You want to keep her in the tank with the others, with her being a mouthbrooder once the eggs have hatched, then move her to another tank. Once she releases the fry from her mouth after you have moved her, you are safe to place her back in the tank with the others and your fry are good to go.


----------



## tbub1221 (Nov 1, 2012)

the fish may be a little scared in the tank alone if its hiding a lot. i was told this is sometimes because they dont see other fish and they may think there is a local predator and thats why no other fish. most store bought fish have always seen other fish , my tiger oscar was this way. Either way i would probably let the cichlid's brew hatch out in the big tank , dont worry about the others eating the fry if theis fish is as good as any iv ever seebn they will protect well and once there all in the mouth (which they babys are borne knowing what to do) then remove the fish. watch for it to release the babys and then nab him out. ( Warning , that is sometimes much easier said than doen ) good luck and i hope they all do great.


----------



## Sbreault (Dec 11, 2012)

tbub1221 said:


> the fish may be a little scared in the tank alone if its hiding a lot. i was told this is sometimes because they dont see other fish and they may think there is a local predator and thats why no other fish. most store bought fish have always seen other fish , my tiger oscar was this way. Either way i would probably let the cichlid's brew hatch out in the big tank , dont worry about the others eating the fry if theis fish is as good as any iv ever seebn they will protect well and once there all in the mouth (which they babys are borne knowing what to do) then remove the fish. watch for it to release the babys and then nab him out. ( Warning , that is sometimes much easier said than doen ) good luck and i hope they all do great.
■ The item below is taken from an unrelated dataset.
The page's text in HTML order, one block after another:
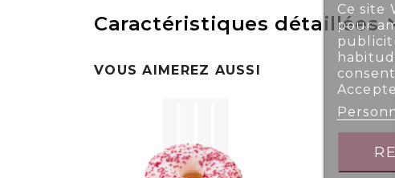
Caractéristiques détaillées
VOUS AIMEREZ AUSSI
Ce site
pour

So the process is complete. We had moved her to her own ten gallon which was tough given all the hiding places in the 55gal tank. She had the fry. 18 in total and we moved her back to the big tank and everybody is doing great.


----------



## CAM (Jan 27, 2013)

:good-news:


----------



## Jim Albright (Jan 22, 2013)

i am new to this whole new breeding thing--but how do you know when the african cichlids are pregnant and how i will I find these eggs...I have a 125g with various rocks and decorations....also how do u get the fry out of the tank into a separate one---net or what. Is there anything i have to do when once they are separated from new tank? thanks


----------